Direction of movement is encoded by populations of cortical neurons

Most movements involve multiple joints and require sequential and temporally precise activation of multiple muscles. Movement in a particular direction is determined not by action of single neurons but by the net action of a large population of neurons. The contribution of each neuron to movement in a particular direction be represented as a vector whose length indicates the level of activity during movement in that direction. The contribution of individual cells could be added vectorially to produce a population vector. In fact, the directions of such population vectors match the directions of movement. Directionally tuned neurons are modulated strongly by the presence of external loads during reaching movements in given direction, and this modulation depends on the force required to displace the limb. A cells firing rate increases if a load opposes movement of the arm in the cells preferred direction; it decreases if the load pulls the arm in the cells proffered direction. This dependence of firing rate on load suggests that the activity of neurons in the primary motor cortex varies with direction of forces as well as with movement direction during reaching with the whole arm

-Motor cortex activity signals not only lower level movement parameters, such as muscle force, but also higher level parameters related to the trajectory of the hand during reaching. This feature of motor cortex neurons distinguishes them from alpha motor neurons.

 

Neurons in the primary motor cortex are activated directly by peripheral stimulation under particular conditions

Individual movement of digits is controlled by patterns of activity in a population of cortical neurons

Primary motor cortex plays a special role in producing individuated movement of digits.
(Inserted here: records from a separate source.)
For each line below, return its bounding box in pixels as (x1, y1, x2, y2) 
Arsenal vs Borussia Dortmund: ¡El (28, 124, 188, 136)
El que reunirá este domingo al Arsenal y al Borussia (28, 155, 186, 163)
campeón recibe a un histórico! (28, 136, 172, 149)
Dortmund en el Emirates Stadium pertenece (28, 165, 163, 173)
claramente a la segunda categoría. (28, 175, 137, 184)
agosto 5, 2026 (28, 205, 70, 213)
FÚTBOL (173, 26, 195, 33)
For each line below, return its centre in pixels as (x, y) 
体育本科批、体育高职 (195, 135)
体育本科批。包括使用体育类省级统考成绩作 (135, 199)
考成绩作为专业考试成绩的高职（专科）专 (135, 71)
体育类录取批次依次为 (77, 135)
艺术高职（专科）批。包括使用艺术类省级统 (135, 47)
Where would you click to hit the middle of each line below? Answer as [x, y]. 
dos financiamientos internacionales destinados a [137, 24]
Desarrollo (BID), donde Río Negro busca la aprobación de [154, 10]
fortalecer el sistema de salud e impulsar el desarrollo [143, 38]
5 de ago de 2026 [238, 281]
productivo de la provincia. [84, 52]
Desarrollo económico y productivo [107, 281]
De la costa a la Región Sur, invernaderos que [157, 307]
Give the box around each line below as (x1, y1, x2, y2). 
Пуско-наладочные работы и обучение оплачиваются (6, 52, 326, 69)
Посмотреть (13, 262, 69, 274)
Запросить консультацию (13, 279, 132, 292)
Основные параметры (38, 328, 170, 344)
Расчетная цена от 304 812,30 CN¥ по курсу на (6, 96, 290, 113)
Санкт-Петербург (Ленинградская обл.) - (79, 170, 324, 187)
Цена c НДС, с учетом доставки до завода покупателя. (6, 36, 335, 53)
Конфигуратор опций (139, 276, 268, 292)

-Although individual neurons fire maximally when a particular finger is moved, these neurons are dispersed throughout the hand control area of primary motor cortex. (The digits are biomechanicallly coupled by common tendons and thus are not anatomically independent of each other. Moving a single digit alone requires activating and inhibiting muscles acting on all the digits.)
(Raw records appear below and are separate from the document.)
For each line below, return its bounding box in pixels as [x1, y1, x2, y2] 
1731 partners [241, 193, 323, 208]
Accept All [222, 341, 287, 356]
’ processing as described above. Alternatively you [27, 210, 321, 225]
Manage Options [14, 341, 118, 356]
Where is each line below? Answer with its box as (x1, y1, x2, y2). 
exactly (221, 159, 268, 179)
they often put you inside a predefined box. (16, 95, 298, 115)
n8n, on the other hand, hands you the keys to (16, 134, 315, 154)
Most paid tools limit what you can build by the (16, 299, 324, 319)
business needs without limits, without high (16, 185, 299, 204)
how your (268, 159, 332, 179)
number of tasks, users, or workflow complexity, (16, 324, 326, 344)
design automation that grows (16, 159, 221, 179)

-The cells activated will depend on the task in which the muscle is used.

-Cells that are active during the precision grip remain silent during the power grip, even though the contraction of the target muscle is stronger for the power grip than the precision grip.

-Certain motor cortical cells fire less and less often as muscle force increases i.e. their activity is correlated negatively with force. They discharge only during tasks that require precise control of force and smooth changes in force. Thus their function may be to provide more precise derecruiting of motor units than would be afforded simply by inhibiting the so-called positive cortical neurons.
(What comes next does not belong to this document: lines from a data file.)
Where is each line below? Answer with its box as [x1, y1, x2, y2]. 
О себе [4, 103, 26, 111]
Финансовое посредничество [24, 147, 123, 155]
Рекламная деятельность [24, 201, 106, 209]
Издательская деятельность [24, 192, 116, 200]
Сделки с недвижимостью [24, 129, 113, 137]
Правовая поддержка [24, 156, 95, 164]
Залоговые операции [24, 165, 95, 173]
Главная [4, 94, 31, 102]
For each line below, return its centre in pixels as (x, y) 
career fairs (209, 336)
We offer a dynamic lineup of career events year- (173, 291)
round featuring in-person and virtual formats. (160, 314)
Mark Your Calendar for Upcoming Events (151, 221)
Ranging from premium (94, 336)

Each pre motor area contributes to different aspects of motor planning

Damage to pre motor areas causes more complex impairments than does damage to primary motor cortex. Pre-motor areas are involved in planning movement.

Basic features of neural organization of motor preparation

1.movements that are initiated internally by the subject-such as sequencing of finger movements when manipulating an object-involve primarily the supplementary motor area.

2.Movements triggered by external sensory events involve primarily the lateral pre-motor areas.

-The lateral dorsal pre-motor area is concerned with delayed action (delayed later on cue)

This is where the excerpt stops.